Lost Kubernetes cluster

Metric

Target

RPO

0 (configuration stored in git)

RTO

4 hours

Note

This applies to all Kubernetes clusters managed by crate/kubernetes-gitops.

If a cluster has been completely destroyed (accidentally or not), then it will need to be re-created, and all the things inside of it re-created separately.

Re-creating the clusters

Creation scripts for most of the clusters are held in the salt repo: https://github.com/crate/infrastructure/tree/master/scripts/k8s

Quick note on the objectives here:

  • Typically we are not using the latest Kubernetes Version and are always rather at the lower of what is supported by the kubernetes services. k8s manifests need to be aligned with the k8s version on the cluster!

  • We set a pod limit of 100 to have some space to grow. Be aware that this eats up a lot of IP addresses, by just starting a node.

  • ATM we run production on Ds16_v5 instances.

  • Make sure to have the three availability zones configured per nodepool.

  • Availability of the Kubernetes API is set to H/A.
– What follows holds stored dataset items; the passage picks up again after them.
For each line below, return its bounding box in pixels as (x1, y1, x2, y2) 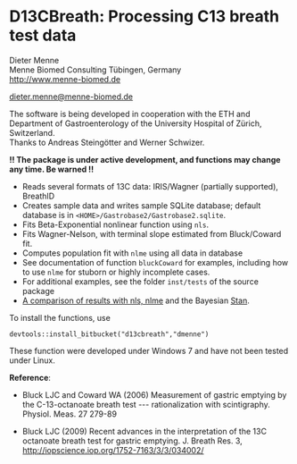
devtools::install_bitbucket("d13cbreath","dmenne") (9, 329, 210, 339)
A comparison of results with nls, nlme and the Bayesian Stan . (21, 295, 250, 306)
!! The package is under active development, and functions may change (9, 154, 281, 165)
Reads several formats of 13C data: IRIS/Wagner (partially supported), (21, 181, 279, 191)
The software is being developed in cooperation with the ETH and (9, 108, 251, 119)
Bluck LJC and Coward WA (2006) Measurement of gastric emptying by (21, 389, 287, 400)
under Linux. (9, 355, 56, 366)
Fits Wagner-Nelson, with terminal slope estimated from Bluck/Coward (21, 228, 282, 239)
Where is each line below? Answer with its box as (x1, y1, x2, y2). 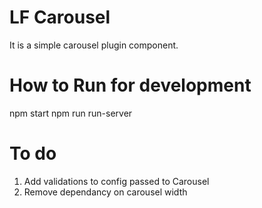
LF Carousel (9, 6, 111, 29)
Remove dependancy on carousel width (23, 186, 188, 198)
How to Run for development (9, 74, 252, 97)
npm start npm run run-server (9, 107, 133, 119)
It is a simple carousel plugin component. (9, 39, 179, 51)
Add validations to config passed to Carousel (23, 175, 210, 187)
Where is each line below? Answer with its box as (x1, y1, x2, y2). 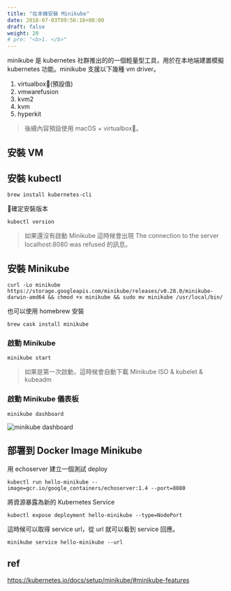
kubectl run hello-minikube (7, 479, 89, 486)
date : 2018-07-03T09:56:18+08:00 (7, 17, 105, 24)
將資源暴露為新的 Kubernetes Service (7, 498, 115, 506)
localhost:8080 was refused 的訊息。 (24, 240, 131, 248)
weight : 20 (7, 29, 39, 37)
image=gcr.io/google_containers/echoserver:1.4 (7, 484, 149, 492)
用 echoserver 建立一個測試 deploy (7, 465, 108, 473)
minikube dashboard (7, 410, 64, 417)
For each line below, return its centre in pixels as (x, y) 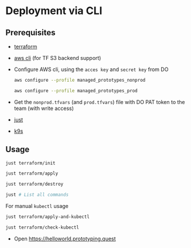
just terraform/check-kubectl (42, 227)
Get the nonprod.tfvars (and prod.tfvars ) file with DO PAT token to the (99, 102)
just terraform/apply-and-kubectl (48, 217)
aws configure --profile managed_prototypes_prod (76, 91)
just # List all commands (37, 195)
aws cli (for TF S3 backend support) (57, 58)
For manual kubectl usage (37, 206)
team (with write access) (44, 108)
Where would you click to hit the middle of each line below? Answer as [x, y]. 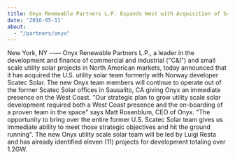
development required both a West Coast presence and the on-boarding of [115, 105]
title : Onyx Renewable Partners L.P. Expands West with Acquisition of [114, 14]
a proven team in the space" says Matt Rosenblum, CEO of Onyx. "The [109, 112]
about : [17, 26]
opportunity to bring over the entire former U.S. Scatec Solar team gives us [115, 120]
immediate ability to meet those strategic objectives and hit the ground [109, 127]
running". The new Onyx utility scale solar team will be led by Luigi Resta [112, 135]
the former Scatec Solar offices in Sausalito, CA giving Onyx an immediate [114, 90]

  • Although the API is public we have white-listed a bunch of IP-addresses. For an administrator/user you need to have Wireguard VPN active. Our dynamic Jenkins-Runners pick an IP address out of this list, as they also need to have access to Kubernetes for deployments or to run maintenance jobs. 167.235.233.190/32,49.12.45.112/32,167.235.233.134/32,167.235.245.180/32,23.88.34.31/32,116.202.23.229/32,116.203.179.85/32,167.235.235.254/32,116.203.101.248/32,116.203.120.187/32,195.201.130.63/32,167.235.30.244/32

  • Kubernetes-admin Diagnostic logging is configured to log to the infra Storage Account in the region.

  • Kubernetes autoscaler is on for all of nodepools. On Azure is deployed per default with the AKS Cluster. On EKS we deploy it with flux from the kubernetes-gitops repository.

  • A dedicated system nodepool.

  • A worker nodepool.

  • A worker nodepool for shared instances, which has a special set of taints: cratedb=shared:NoSchedule. and lables: cratedb:shared.

Bootstrapping

Refer to the instructions in crate/kubernetes-gitops of the particular cluster (see branches).

Note

For infrastructure bootstrapping we rely on Flux v2, which has a Mozilla SOPS integration. The secrets we need for bootstrapping the Kubernetes Cluster (just a few) are SOPS’d by Azure KMS and age.

Re-creating customer clusters

Follow the instructions in Deleted Clusters to recover customer clusters.